The other answer I wrote shows how to use the builtin functionality. In this answer I am going to show how to implement such a graph layout from scratch. I hope that people will find this useful both from an educational point of view and to be able to customize the layout to their taste.

On the way we are going to get a little help from the IGraph/M package, the igraph interface for Mathematica. IGraph/M was in turn made possible by the LTemplate package.

How does the layout work?

This type of layout is useful because it makes the community structure in the graph evident. It is based on hierarchical community detection. A detailed description can be found in Y Jia, M Garland, JC Hart: Hierarchial edge bundles for general graphs. I will admit that I didn't actually read this paper. I only looked at the figures for inspiration. After all I am doing this for fun, not for a perfect result. However, if you want to get deeper into the topic, it is probably a good idea to read it.

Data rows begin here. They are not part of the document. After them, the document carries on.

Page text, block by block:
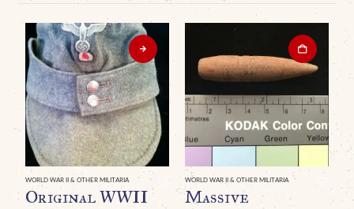
WORLD WAR II & OTHER MILITARIA
Original WWII
WORLD WAR II & OTHER MILITARIA
Massive
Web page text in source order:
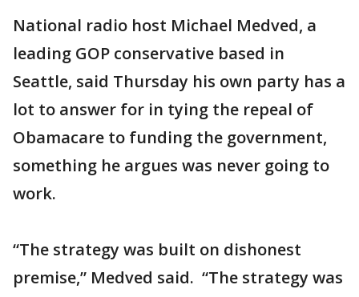
National radio host Michael Medved, a
leading GOP conservative based in
Seattle, said Thursday his own party has a
lot to answer for in tying the repeal of
Obamacare to funding the government,
something he argues was never going to
work.
“The strategy was built on dishonest
premise,” Medved said. “The strategy was
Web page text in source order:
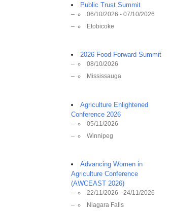
Public Trust Summit
06/10/2026 - 07/10/2026
Etobicoke
2026 Food Forward Summit
08/10/2026
Mississauga
Agriculture Enlightened
Conference 2026
05/11/2026
Winnipeg
Advancing Women in
Agriculture Conference
(AWCEAST 2026)
22/11/2026 - 24/11/2026
Niagara Falls
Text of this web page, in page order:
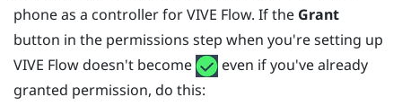
phone as a controller forVIVE Flow. If the Grant
button in the permissions step when you're setting up
VIVE Flowdoesn't become
even if you've already
granted permission, do this:
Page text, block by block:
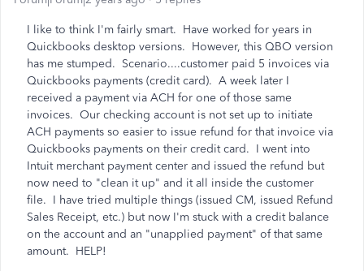
I like to think I'm fairly smart. Have worked for years in
Quickbooks desktop versions. However, this QBO version
has me stumped. Scenario....customer paid 5 invoices via
Quickbooks payments (credit card). A week later I
received a payment via ACH for one of those same
invoices. Our checking account is not set up to initiate
ACH payments so easier to issue refund for that invoice via
Quickbooks payments on their credit card. I went into
Intuit merchant payment center and issued the refund but
now need to "clean it up" and it all inside the customer
file. I have tried multiple things (issued CM, issued Refund
Sales Receipt, etc.) but now I'm stuck with a credit balance
on the account and an "unapplied payment" of that same
amount. HELP!
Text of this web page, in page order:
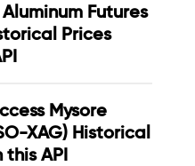
Futures
Prices
Mysore
XAG) Historical
this API
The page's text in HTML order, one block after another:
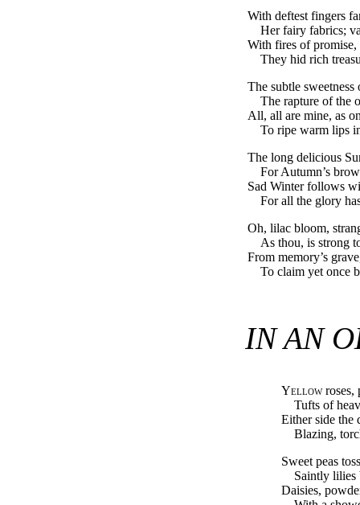
With deftest fingers
Her fairy fabrics;
With fires of
They hid rich
The subtle
The rapture of the
All, all are mine, as
To ripe warm lips
The long delicious
For Autumn’s
Sad Winter follows
For all the glory
Oh, lilac bloom,
As thou, is strong
From memory’s
To claim yet once
IN AN
Yellowroses,
Tufts of
Either side the
Blazing,
Sweet peas
Saintly lilies
Daisies,
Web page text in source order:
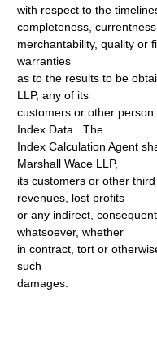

The first reason why we need IGraph/M is that we are going to need to use a dendrogram output by some hierarchical community detection algorithm. IGraph/M has several such functions:

<<IGraphM`

enter image description here

All these functions return an IGClusterData object. We can then query several "Properties" of such an object.

As an example, let us analyse the following network:

g = ExampleData[{"NetworkGraph", "DolphinSocialNetwork"}]

enter image description here

This is a social network between dolphins. Like most social networks, it has a relatively clear community structure.

cl = IGCommunitiesEdgeBetweenness[g]

enter image description here

Running the edge betweenness based (Girvan-Newman) community detection algorithm on it yields 5 communities. Note that we could also get this using the builtin FindGraphCommunities[..., Method -> "Centrality"], however, this function doesn't give us the full dendrogram.

Notice in the above screenshot of the IGClusterData object that it says: "Hierarchical: True". Not all algorithms included in igraph will produce a hierarchical structure, but this one does. We can visualize the dendrogram like this:

<< HierarchicalClustering`
DendrogramPlot[cl["HierarchicalClusters"], LeafLabels -> (Rotate[#, Pi/2] &)]

enter image description here

Note: In IGraph/M 0.3.0 (not released as of this writing), it will be possible to plot the dendrogram using Dendrogram[cl["Tree"]]. Dendrogram is new in M10.4.

Other clustering algorithms in IGraph/M that can produce a dendrogram are Walktrap and Greedy, both being faster than EdgeBetweenness.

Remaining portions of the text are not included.